Metropolis Universalis



Judul Buku                        : Metropolis Universalis
Penulis                               : Eko Laksono
Penerbit                             : PT Elex Media Komputindo
Tahun Terbit                      : 2013
Jumlah Halaman               : 198

Kalau kalian menyukai buku Imperium III, maka kalian juga akan menyukai buku Eko laksono yang ini. jika pada buku sebelumnya Eko laksono menceritakan bagaimana kisah bangsa-bangsa besar dan peradaban-peradaban berkembang dari masa lalu, dibuku ini justru bercerita tentang kota-kota besar masa kini dengan kisah pencetus serta ide-ide bangsa besar ini yang awalnya terkesan utopis.

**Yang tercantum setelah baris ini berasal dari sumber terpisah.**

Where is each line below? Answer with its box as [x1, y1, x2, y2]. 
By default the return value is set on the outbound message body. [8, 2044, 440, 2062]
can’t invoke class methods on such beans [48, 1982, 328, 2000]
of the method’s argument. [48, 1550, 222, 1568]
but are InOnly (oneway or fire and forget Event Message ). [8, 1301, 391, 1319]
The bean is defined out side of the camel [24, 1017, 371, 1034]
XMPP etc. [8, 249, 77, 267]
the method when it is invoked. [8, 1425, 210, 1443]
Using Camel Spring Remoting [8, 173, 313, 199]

siapa sangka,adalah sesuatu yang ironis bahwa Eiffel awalnya hanya dibangun sementara sebagai "gerban masuk" (raksasa) Exposition Universelle 1889, dan dibenci oleh semua orang. Media membencinya, warga Paris membencinya. Begitupula Alexander Dumas dan Guy de Maupassant, penulis yang dikagumi Nietzsche. Maupassant bahkan suka makan siang dibawah Eiffel Tower karena di sana adalah satu-satunya tempat dia tidak akan bisa melihat menera metal raksasa itu. tapi seiring berjalannya waktu, orang-orang dari seluruh duni datang ke sini. setiap tahun kota itu dikunjungi 40 juta turis, terutama untuk menikmati keindahan kotanya, aura romantismenya, dan tentu saja Eiffel Tower-nya. Menciptakan sesuatu yang besar di sebuah kota tentunya selalu memerlukan perjuangan. (hal-31)

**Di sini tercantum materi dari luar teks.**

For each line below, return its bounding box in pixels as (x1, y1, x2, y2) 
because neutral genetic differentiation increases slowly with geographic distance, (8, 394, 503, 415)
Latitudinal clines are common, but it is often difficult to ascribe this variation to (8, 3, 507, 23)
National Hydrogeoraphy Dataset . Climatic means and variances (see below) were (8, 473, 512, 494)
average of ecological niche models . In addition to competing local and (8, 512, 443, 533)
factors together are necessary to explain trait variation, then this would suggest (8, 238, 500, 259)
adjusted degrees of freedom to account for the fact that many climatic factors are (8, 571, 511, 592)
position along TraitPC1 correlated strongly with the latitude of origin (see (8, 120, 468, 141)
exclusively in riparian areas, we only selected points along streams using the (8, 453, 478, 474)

Kota bisa berubah dari yang tidak menyenangkan menjadi maju dan menyenangkan. dari yang sesak dan keras menjadi yang dipenuhi taman indah dan ruang publik, sehingga kota terkesan indang, lapang, hijau, dan menyenangkan, apalagi pada akhir minggu. dari yang tidak manusiawi dan tidak berempati pada warganya menjadi ramah dan santun, yang para pemimpingnya selalu mendengar aspirasi, keluhan, ide dan impian warga. dari yang membodohi dan hanya "memanfaatkan' warga untuk kepentingan sesaat menjadi mencerahkan, mencerdaskan, dan menghargai warga, kota yang demokratis. dari kota yang tidak bervisi, tidak tahu akan dibawa kemana, menjadi kota visioner yang tahu persis dan memiliki kepercayaan diri akan menjadi sehebat apa kota ini nantinya (hal:193)
Bagiku buku ini sangat menarik dan sangat relevan dengan kondisi Indonesia saat ini. Kota-kota Indonesia seharusnya memiliki visi-visi besar seperti ini, menjadikan kotanya dicintai oleh warganya. Membuka banyak ruang-ruang publik untuk saling berinteraksi, menghadirkan akses-akses ilmu pengetahuan yang nyaman dan iklim demokreasi yang sehar, menghadirkan banyak tempat untuk menumbuhkan kreatifitas.